Exercise inputs -

********************

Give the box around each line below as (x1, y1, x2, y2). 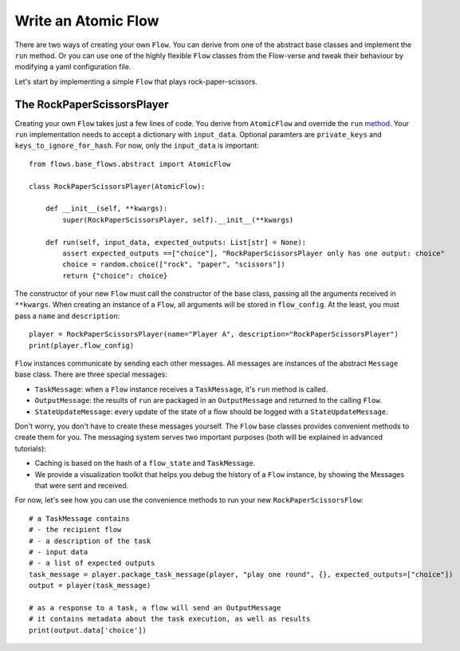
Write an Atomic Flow (14, 12, 159, 30)
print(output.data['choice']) (29, 625, 147, 634)
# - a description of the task (29, 536, 151, 546)
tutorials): (14, 444, 47, 453)
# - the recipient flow (29, 525, 122, 535)
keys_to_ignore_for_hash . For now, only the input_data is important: (14, 140, 259, 151)
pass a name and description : (14, 311, 120, 321)
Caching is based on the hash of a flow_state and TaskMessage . (34, 459, 256, 468)

********************

What needs to be done -
Show all of the lines above in which "description" is present.

Problem solution -
# - a description of the task (29, 536, 151, 546)
pass a name and description : (14, 311, 120, 321)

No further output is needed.